The case under consideration is not one of mere inequality, or even gross inequality. It is not even a case where a mother disinherited a child who was responsible for his actions, and might have been guilty of conduct calculated to forfeit her love. On the contrary, it is a case where a mother did the unreasonable and unnatural thing of disinheriting a child of such tender years that there was no possibility of his having done anything that could justify her conduct. Not only so, but when the will was made she was living in a household whose members, to say the least, were unfriendly toward the father of her child. There is the further evidence that, at the time, she was laboring under the impression that, because she had the tuberculosis, her son would necessarily have it, and would soon die, and that this belief, if not actually inspired by one of the dominant members of the household, was at least strengthened by statements which she frequently made in the presence of the testatrix.

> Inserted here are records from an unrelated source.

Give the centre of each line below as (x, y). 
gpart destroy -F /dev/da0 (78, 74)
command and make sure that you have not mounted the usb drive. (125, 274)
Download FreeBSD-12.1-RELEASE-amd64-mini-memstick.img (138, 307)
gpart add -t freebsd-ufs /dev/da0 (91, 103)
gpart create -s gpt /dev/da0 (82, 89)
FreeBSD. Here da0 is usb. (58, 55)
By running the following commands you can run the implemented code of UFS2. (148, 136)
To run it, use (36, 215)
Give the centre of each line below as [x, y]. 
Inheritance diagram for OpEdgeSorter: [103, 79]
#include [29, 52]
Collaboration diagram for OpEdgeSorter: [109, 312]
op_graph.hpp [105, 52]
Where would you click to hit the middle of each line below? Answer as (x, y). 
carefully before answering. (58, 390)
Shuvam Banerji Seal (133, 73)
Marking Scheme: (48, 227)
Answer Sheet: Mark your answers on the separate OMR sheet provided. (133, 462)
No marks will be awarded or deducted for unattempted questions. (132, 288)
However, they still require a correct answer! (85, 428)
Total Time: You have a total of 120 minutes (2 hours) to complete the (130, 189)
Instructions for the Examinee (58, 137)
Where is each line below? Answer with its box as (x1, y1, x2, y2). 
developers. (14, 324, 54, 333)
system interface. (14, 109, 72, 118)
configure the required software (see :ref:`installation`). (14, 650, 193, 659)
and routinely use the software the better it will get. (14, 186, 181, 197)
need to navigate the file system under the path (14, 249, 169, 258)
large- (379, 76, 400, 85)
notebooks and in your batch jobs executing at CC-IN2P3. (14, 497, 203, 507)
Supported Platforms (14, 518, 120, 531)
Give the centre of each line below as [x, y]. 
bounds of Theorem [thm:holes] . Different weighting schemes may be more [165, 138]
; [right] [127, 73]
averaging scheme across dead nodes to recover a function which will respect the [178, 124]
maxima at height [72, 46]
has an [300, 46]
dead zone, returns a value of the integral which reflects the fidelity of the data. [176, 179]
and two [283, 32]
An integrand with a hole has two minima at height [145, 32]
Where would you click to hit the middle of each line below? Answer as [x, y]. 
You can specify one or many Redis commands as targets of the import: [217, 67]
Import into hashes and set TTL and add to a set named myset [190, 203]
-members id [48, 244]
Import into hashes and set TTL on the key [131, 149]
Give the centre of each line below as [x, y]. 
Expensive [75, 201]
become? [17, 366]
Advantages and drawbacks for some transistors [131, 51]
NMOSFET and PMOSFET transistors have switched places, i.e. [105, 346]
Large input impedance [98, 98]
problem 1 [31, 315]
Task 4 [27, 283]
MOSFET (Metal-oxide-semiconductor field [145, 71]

In addition to all this, the testatrix was bedfast and in the last stages of consumption. Looking at the case in the light of the unnatural character of the will, and all the circumstances under which it was executed, we are constrained to the view that there was sufficient evidence of undue influence to take the case to the jury. It follows that the contestee's motion for a peremptory instruction should have been overruled.

Judgment reversed, and cause remanded for a new trial consistent with this opinion.